§ Instructions to follow: Say how many of the lines below include the word "plus", and write nothing else.

§ Dataset:
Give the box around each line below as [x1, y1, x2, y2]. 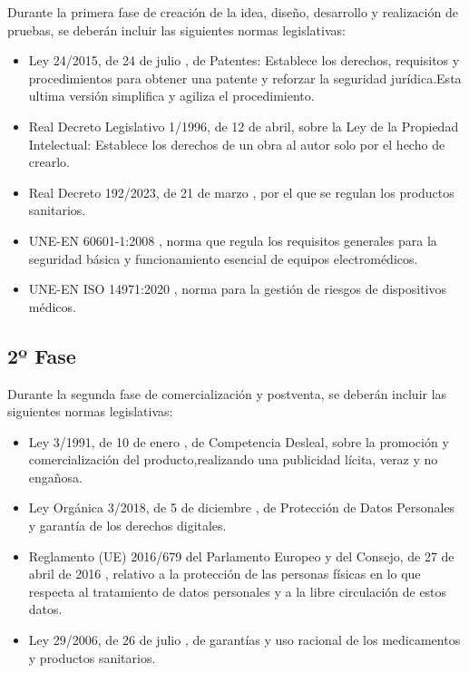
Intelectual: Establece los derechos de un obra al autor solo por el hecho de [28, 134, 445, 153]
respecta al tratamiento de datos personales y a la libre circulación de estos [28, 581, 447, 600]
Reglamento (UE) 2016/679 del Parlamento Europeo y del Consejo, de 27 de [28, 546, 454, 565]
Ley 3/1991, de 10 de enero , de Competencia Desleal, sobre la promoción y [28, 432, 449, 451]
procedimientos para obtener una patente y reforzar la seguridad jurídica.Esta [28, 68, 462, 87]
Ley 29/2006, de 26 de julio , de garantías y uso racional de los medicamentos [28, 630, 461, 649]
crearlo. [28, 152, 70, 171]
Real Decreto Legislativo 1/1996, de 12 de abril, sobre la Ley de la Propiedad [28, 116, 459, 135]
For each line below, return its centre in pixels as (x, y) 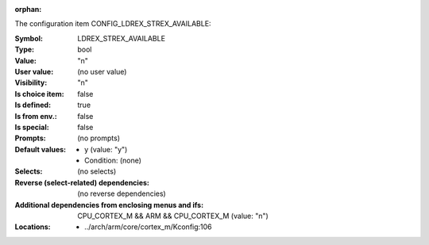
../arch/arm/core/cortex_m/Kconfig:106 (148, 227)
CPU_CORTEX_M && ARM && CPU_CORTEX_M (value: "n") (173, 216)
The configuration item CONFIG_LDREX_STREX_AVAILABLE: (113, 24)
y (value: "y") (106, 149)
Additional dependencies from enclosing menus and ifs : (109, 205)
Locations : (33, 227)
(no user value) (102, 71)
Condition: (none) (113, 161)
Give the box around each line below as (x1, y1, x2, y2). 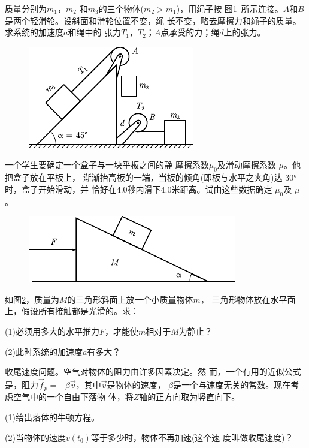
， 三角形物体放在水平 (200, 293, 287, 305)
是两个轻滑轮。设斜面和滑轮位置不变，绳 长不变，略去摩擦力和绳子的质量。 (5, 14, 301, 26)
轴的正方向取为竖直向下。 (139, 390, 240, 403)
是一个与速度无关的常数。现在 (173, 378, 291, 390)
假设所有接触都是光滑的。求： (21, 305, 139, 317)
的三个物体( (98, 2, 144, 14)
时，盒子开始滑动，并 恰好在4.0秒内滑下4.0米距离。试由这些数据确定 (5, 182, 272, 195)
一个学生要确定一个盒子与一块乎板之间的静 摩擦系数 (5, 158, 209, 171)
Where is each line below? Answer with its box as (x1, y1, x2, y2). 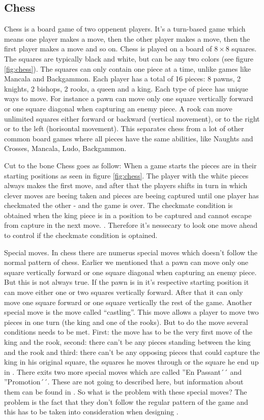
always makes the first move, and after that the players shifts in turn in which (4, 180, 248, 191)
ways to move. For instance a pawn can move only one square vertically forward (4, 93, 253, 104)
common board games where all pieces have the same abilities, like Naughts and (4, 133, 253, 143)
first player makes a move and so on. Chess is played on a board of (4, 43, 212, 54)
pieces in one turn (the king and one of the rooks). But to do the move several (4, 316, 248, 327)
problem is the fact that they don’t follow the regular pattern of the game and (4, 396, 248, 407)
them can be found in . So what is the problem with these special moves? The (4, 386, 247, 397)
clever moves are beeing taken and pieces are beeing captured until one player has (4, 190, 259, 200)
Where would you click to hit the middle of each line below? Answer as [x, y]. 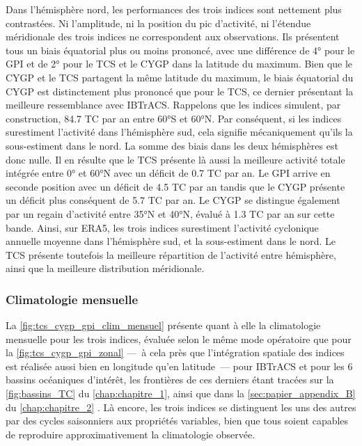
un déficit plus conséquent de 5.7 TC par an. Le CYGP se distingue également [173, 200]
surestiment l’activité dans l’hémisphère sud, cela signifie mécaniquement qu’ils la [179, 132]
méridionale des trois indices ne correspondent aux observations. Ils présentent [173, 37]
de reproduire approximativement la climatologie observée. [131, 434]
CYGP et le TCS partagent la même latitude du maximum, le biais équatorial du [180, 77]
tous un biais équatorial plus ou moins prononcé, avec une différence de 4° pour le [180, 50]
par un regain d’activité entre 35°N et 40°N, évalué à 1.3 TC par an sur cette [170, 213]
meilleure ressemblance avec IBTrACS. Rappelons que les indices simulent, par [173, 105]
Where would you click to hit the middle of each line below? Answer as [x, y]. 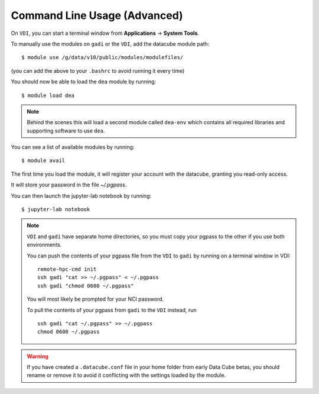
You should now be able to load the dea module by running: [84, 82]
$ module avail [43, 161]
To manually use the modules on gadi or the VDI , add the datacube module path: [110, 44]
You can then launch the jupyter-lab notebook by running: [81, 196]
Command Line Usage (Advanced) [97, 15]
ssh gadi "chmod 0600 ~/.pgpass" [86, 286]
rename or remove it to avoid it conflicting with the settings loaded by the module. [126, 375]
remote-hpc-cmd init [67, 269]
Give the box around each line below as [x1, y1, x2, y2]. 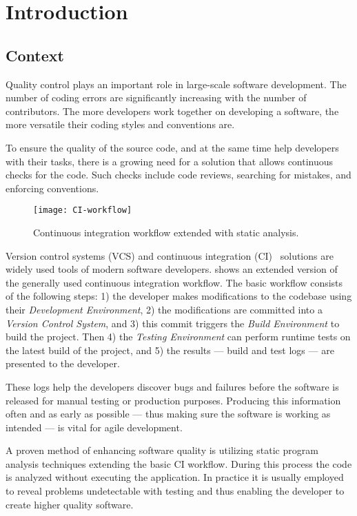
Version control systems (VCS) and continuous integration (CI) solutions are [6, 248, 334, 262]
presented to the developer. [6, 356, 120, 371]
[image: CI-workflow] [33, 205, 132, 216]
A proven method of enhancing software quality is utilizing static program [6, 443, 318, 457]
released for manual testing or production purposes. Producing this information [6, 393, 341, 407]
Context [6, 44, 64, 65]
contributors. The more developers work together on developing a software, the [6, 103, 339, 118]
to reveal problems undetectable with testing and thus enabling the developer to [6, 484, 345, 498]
* * *
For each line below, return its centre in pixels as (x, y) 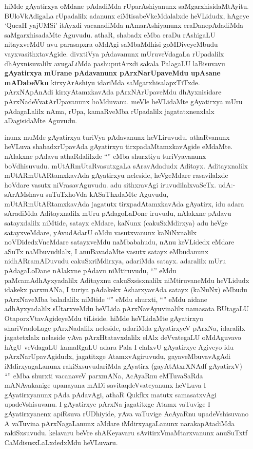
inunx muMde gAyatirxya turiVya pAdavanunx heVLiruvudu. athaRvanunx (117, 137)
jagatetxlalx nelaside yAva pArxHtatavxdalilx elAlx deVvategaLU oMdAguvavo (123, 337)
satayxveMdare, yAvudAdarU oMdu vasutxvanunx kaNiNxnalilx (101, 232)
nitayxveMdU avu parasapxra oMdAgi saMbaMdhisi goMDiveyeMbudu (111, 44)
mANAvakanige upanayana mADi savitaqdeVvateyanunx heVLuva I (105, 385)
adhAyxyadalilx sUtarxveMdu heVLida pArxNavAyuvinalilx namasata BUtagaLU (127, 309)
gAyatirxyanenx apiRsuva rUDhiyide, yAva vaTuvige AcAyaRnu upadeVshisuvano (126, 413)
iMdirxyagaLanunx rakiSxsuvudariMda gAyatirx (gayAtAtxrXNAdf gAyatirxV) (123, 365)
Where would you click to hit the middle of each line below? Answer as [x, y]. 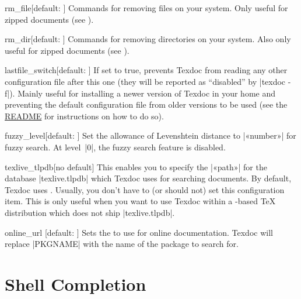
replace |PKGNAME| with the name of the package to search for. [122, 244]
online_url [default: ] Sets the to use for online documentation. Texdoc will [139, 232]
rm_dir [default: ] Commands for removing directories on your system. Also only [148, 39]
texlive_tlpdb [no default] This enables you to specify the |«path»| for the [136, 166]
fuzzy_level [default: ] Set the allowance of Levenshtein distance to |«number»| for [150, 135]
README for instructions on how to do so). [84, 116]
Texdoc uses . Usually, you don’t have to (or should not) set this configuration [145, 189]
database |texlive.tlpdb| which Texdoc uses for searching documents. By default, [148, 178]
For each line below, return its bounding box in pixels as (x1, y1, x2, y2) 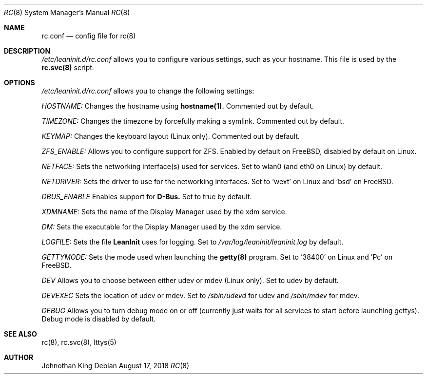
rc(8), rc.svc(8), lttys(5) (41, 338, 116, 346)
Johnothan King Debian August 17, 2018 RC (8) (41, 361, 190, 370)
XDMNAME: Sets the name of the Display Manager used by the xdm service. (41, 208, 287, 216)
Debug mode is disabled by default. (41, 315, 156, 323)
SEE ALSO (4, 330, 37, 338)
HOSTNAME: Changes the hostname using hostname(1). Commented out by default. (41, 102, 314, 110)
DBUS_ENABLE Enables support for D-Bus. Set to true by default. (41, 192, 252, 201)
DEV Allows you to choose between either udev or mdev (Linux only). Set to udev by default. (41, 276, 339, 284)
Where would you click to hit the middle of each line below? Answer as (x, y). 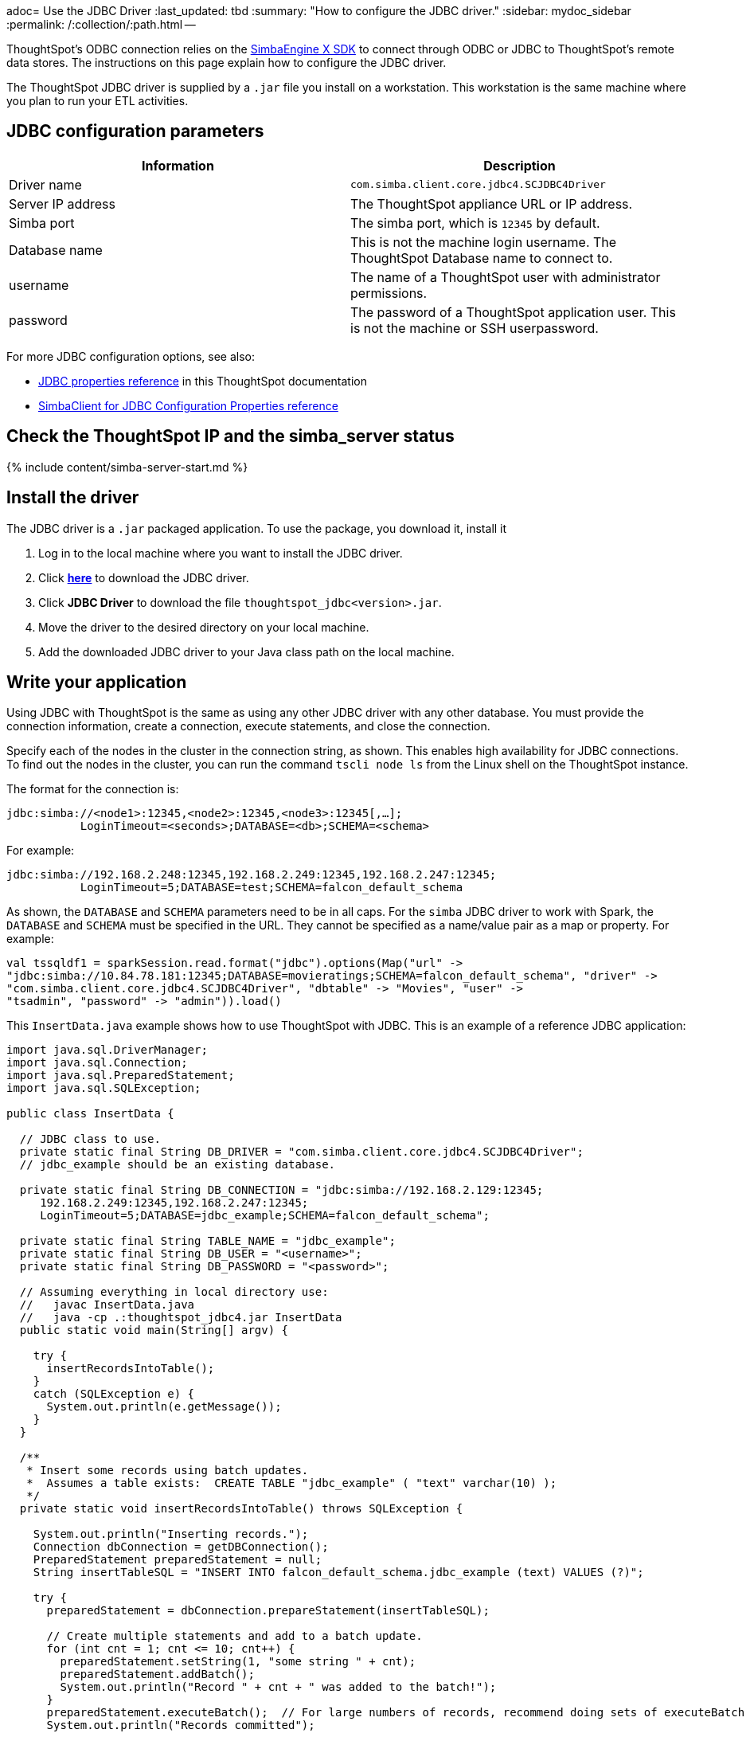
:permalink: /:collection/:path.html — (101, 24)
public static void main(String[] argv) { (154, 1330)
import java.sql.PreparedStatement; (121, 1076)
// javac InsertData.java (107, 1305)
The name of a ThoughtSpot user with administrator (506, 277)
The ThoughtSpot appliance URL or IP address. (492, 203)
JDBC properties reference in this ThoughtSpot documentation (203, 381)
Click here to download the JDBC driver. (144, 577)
==
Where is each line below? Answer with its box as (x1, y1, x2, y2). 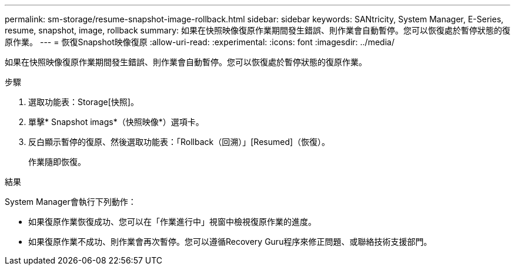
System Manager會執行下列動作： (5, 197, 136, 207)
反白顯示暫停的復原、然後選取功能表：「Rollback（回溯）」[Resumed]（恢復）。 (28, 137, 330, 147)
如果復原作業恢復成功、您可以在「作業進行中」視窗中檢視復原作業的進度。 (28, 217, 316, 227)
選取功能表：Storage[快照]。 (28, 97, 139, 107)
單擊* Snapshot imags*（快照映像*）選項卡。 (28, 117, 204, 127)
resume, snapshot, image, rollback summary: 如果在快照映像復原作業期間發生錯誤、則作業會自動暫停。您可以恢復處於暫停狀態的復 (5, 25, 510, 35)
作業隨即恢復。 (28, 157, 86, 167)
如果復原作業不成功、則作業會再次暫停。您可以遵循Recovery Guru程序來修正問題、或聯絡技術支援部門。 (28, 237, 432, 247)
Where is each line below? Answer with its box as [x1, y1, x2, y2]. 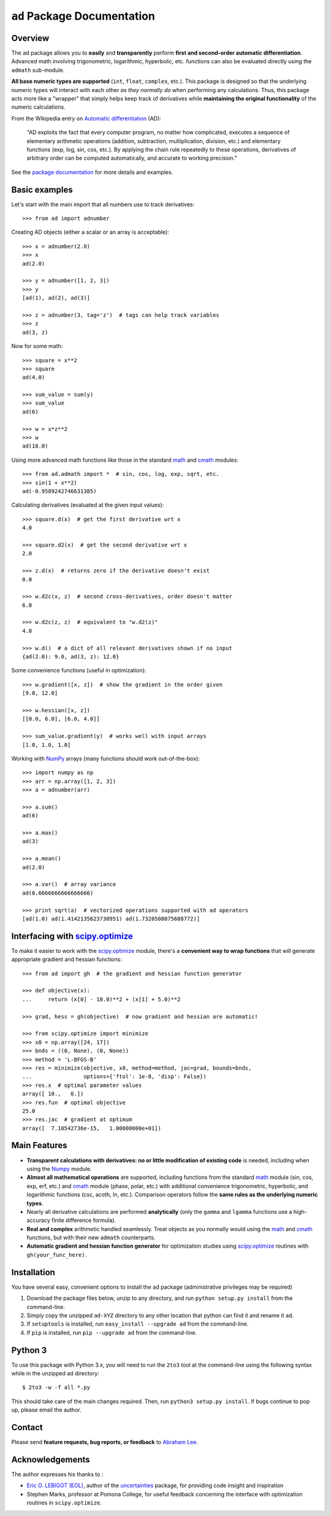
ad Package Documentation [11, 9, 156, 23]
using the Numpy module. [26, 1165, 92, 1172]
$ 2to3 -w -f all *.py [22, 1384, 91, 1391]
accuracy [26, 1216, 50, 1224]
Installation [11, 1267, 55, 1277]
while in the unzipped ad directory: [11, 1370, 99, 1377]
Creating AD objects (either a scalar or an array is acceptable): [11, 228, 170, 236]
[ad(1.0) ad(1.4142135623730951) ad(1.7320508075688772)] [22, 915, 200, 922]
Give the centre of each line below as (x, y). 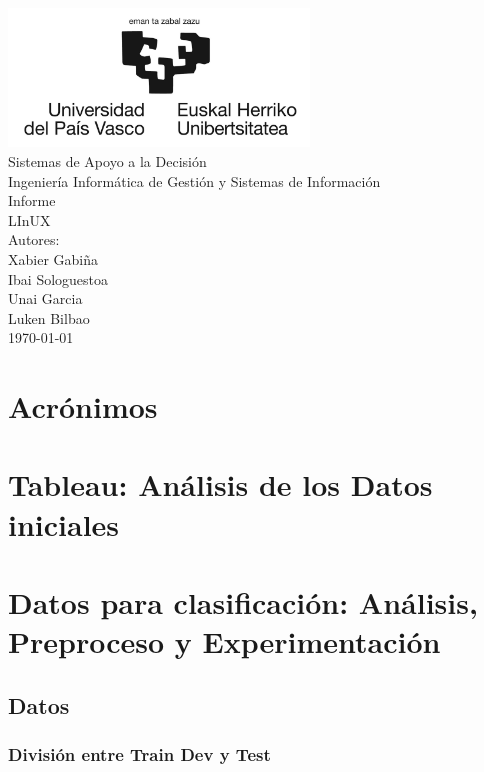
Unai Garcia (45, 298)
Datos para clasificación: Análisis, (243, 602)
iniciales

§ Reply to the exercise: 2